🤖 AI Summary
This work addresses limitations in existing model merging approaches, which either neglect the geometric structure of the loss landscape or rely on computationally expensive full-space Hessian approximations, thereby constraining effective knowledge integration. The authors formulate model merging as computing the Fréchet mean on a Riemannian manifold within the low-rank subspace spanned by task vectors, employing the expected Hessian as the metric. This formulation establishes, for the first time, a theoretical link between local curvature and epistemic uncertainty. A rigorous error bound for the merged model is derived, and curvature-aware and spectral methods are shown to be special cases of this unified framework. Experiments on eight image classification tasks using fine-tuned CLIP-ViT models demonstrate that the proposed method consistently outperforms existing baselines in both average and worst-case cross-task accuracy across all backbone architectures.
📝 Abstract
Model merging offers a promising avenue for knowledge integration and parallel development without retraining.
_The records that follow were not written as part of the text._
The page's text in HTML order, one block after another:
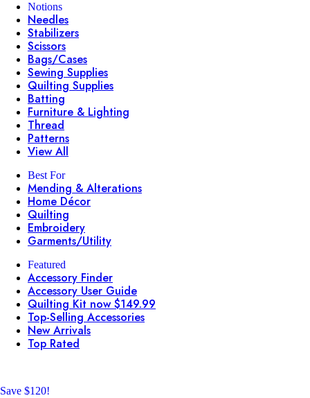
Notions
Needles
Stabilizers
Scissors
Bags/Cases
Sewing Supplies
Quilting Supplies
Batting
Furniture & Lighting
Thread
Patterns
View All
Best For
Mending & Alterations
Home Décor
Quilting
Embroidery
Garments/Utility
Featured
Accessory Finder
Accessory User Guide
Quilting Kit now $149.99
Top-Selling Accessories
New Arrivals
Top Rated
Save $120!
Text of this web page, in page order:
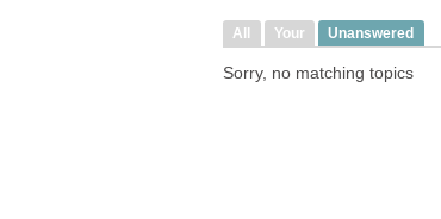
All Your Unanswered
Sorry, no matching topics
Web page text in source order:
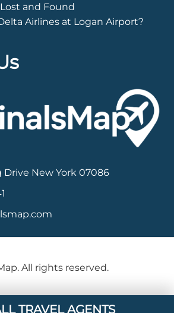
and Found
Airlines at Logan Airport?
Drive New York 07086
All rights reserved.
TRAVEL AGENTS
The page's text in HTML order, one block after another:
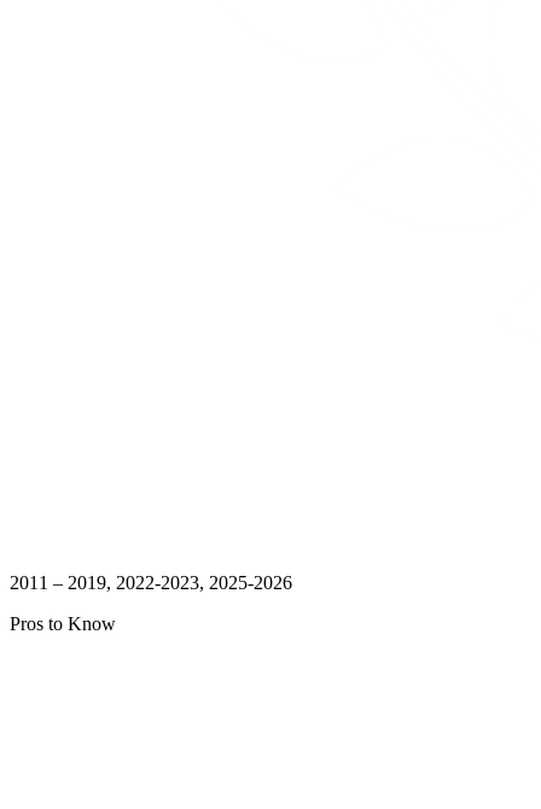
2011 – 2019, 2022-2023, 2025-2026
Pros to Know
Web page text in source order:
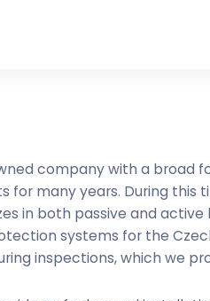
company with a broad
for many years. During this
in both passive and
systems for the
inspections, which we
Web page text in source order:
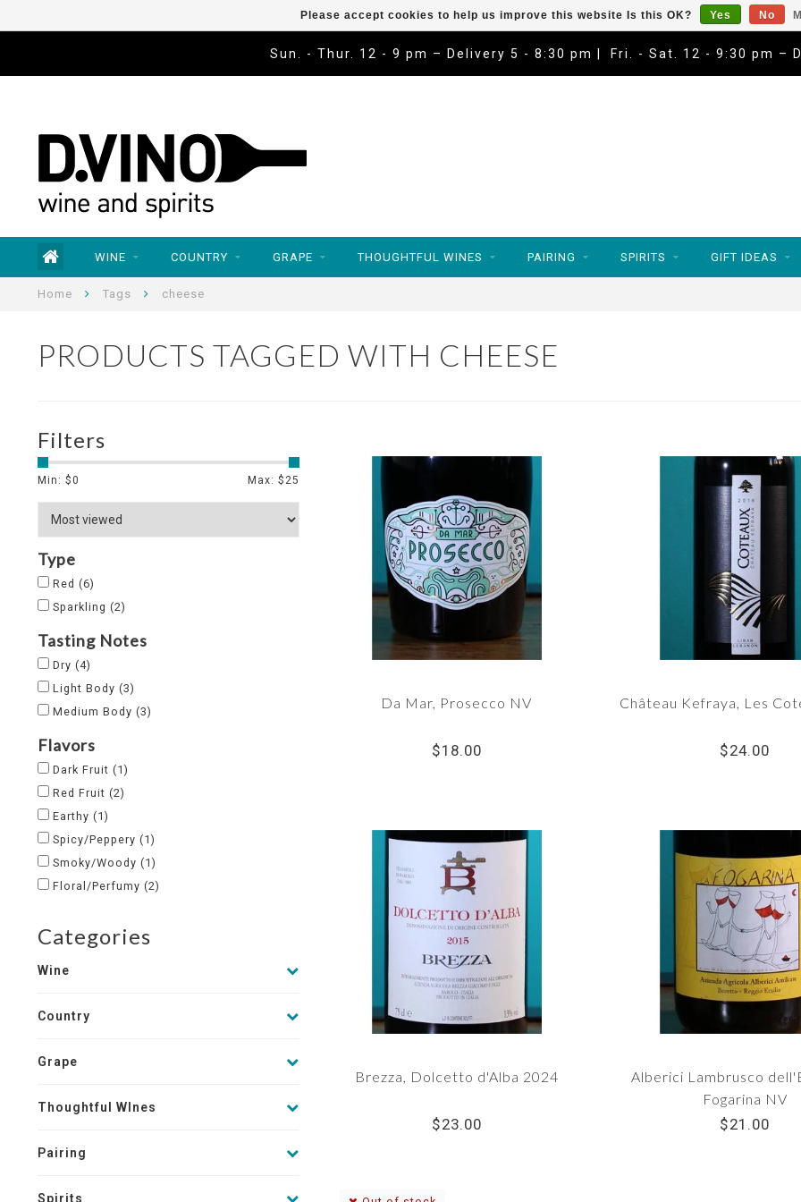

Yet, existing methods either ignore the geometry of the loss landscape or rely on intractable full-space Hessian approximations. We propose EpiMer, a framework that casts model merging as solving the Fréchet mean on a Riemannian manifold and restricts the computation to a low-rank subspace spanned by the task vectors. With the expected Hessian as the metric, we reveal a connection between local curvature and epistemic uncertainty of the parameters. Our theoretical analysis decomposes the merging error bound into the subspace Fréchet variance and the residual energy, and provides a closed-form characterization of when curvature-aware merging provably outperforms flat-geometry methods. In addition, our framework unifies both curvature-aware methods and recent spectral methods as special cases of the subspace Fréchet mean with different geometric metrics. Merging fine-tuned CLIP-ViT models on eight image classification tasks, Epistemic Merging strictly outperforms the baselines on all three CLIP-ViT backbones at matched rank, improving the across-task average accuracy and worst-task accuracy on every backbone.